Given two integer arrays preorder and inorder where:

• preorder is the preorder traversal of a binary tree
• inorder is the inorder traversal of the same tree

Construct and return the binary tree.

Examples

Example 1

Input: preorder = [3,9,20,15,7], inorder = [9,3,15,20,7]
Output: [3,9,20,null,null,15,7]

Tree:
      3
     / \
    9  20
      /  \
     15   7

Example 2

Input: preorder = [-1], inorder = [-1]
Output: [-1]

Intuition

Key Observations:

1. Preorder: root → left → right (first element is always root)
2. Inorder: left → root → right (root splits left and right subtrees)

Algorithm:

1. First element of preorder is the root
2. Find root in inorder → this splits inorder into left and right subtrees
3. Elements to left of root in inorder = left subtree
4. Elements to right of root in inorder = right subtree
5. Recursively build left and right subtrees

Example:

preorder = [3, 9, 20, 15, 7]
inorder  = [9, 3, 15, 20, 7]

Step 1: Root = 3 (first in preorder)
Step 2: Find 3 in inorder → splits at index 1
        left_inorder = [9]
        right_inorder = [15, 20, 7]
Step 3: Split preorder accordingly:
        left_preorder = [9]      (next 1 element)
        right_preorder = [20, 15, 7]  (remaining)
Step 4: Recursively build subtrees

Pattern Recognition

This is a Divide and Conquer + Tree Construction problem:

• Use preorder to identify roots
• Use inorder to partition subtrees
• Recursive structure

Approach

Recursive with Index Map

1. Preprocess: Create hashmap of value → index in inorder (O(1) lookup)

2. Recursive Function: build(pre_start, pre_end, in_start, in_end)

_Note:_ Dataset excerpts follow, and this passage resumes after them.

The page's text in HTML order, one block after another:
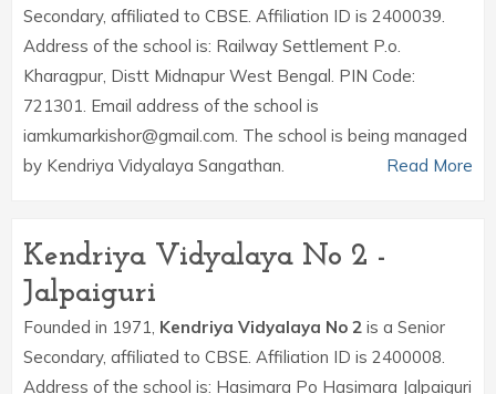
Secondary, affiliated to CBSE. Affiliation ID is 2400039.
Address of the school is: Railway Settlement P.o.
Kharagpur, Distt Midnapur West Bengal. PIN Code:
721301. Email address of the school is
iamkumarkishor@gmail.com. The school is being managed
by Kendriya Vidyalaya Sangathan.
Read More
Kendriya Vidyalaya No 2 -
Jalpaiguri
Founded in 1971, Kendriya Vidyalaya No 2 is a Senior
Secondary, affiliated to CBSE. Affiliation ID is 2400008.
Address of the school is: Hasimara Po Hasimara Jalpaiguri
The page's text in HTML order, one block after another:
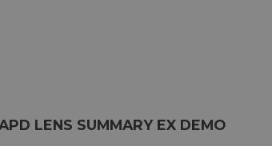
LENS SUMMARY EX DEMO
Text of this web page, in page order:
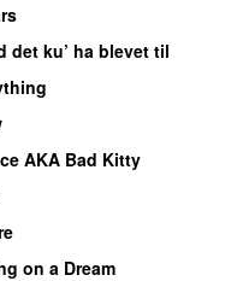
det ku’ ha blevet til
AKA Bad Kitty
on a Dream
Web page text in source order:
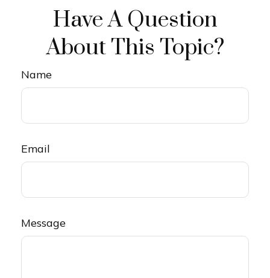
Have A Question
About This Topic?
Name
Email
Message

   • Base case: if start > end, return null
   • Root = preorder[pre_start]
   • Find root_index in inorder using hashmap
   • Calculate left_subtree_size = root_index - in_start
   • Build left subtree with appropriate ranges
   • Build right subtree with appropriate ranges
   • Return root

3. Initial Call: build(0, n-1, 0, n-1)

Time Optimization: HashMap for O(1) lookup instead of O(n) search.

Edge Cases

• Single node
• Skewed tree (all left or all right)
• Duplicate values (problem states values are unique)
• Empty arrays

Complexity Analysis

• Time: O(n) where n = number of nodes

  • Build hashmap: O(n)
  • Visit each node once: O(n)
  • O(1) lookup per node with hashmap

• Space: O(n)

  • Hashmap: O(n)
  • Recursion stack: O(h) = O(log n) to O(n)
  • Total: O(n)